[Your instructions]
Copy the lines below that contain "archive".

Exercise data START

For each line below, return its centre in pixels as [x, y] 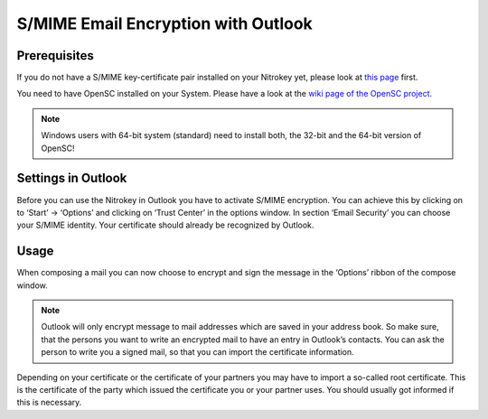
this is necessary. [49, 403]
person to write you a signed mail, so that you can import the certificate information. [197, 352]
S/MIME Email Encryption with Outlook [165, 23]
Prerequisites [55, 56]
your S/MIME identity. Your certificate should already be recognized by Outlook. [165, 225]
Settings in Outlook [72, 178]
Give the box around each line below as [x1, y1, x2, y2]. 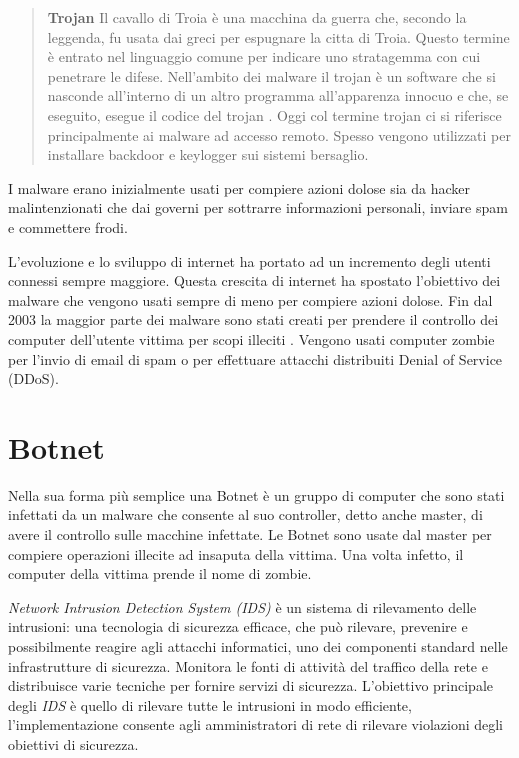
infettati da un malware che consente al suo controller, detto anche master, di [8, 504, 483, 525]
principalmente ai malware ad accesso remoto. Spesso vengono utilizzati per [47, 124, 511, 145]
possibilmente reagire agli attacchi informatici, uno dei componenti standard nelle [8, 635, 508, 656]
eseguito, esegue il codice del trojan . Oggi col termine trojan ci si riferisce [47, 104, 502, 125]
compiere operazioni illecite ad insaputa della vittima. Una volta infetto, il [8, 543, 464, 564]
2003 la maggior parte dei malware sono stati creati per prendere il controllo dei [8, 309, 499, 330]
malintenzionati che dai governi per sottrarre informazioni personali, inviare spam [8, 197, 508, 218]
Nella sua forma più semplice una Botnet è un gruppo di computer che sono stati [8, 484, 505, 505]
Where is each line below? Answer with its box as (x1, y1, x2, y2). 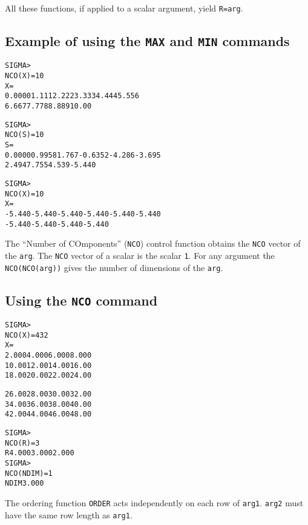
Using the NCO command (5, 290, 158, 309)
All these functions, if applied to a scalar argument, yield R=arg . (5, 2, 243, 14)
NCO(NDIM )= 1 (5, 469, 53, 478)
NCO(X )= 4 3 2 (5, 330, 48, 339)
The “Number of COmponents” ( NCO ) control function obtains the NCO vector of (5, 237, 301, 250)
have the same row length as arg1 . (5, 508, 133, 521)
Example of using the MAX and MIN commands (5, 32, 290, 50)
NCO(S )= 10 (5, 130, 44, 139)
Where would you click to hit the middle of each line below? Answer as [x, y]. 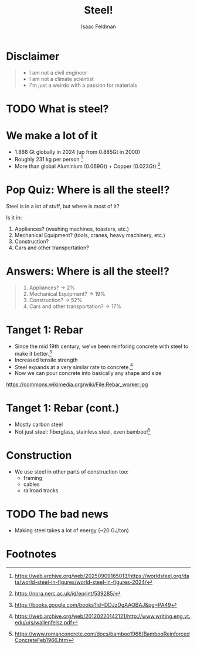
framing [33, 478]
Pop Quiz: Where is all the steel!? [88, 190]
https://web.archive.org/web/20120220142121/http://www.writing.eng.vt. [102, 616]
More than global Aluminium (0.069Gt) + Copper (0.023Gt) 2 [87, 166]
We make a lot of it [52, 136]
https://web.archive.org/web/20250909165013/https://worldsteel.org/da [102, 576]
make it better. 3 [33, 353]
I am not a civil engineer [58, 72]
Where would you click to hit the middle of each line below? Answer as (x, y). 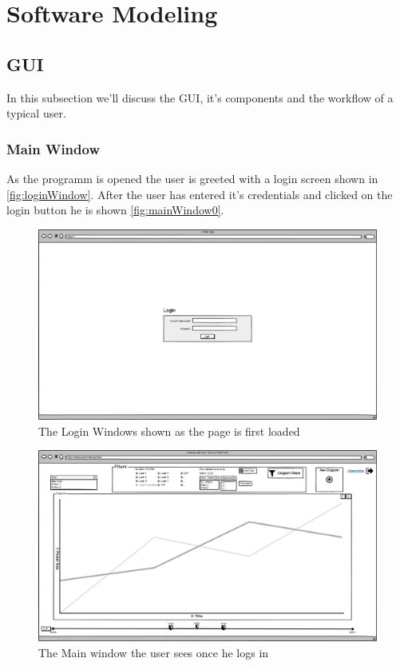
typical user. (36, 113)
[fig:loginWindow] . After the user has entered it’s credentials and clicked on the (200, 194)
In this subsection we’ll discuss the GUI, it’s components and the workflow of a (200, 97)
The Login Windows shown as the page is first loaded (169, 431)
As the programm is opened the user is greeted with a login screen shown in (192, 178)
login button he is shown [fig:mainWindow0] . (115, 210)
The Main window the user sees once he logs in (154, 652)

Exercise data END

[Answer box]
https://web.archive.org/web/20120220142121/http://www.writing.eng.vt. [102, 616]
https://web.archive.org/web/20250909165013/https://worldsteel.org/da [102, 576]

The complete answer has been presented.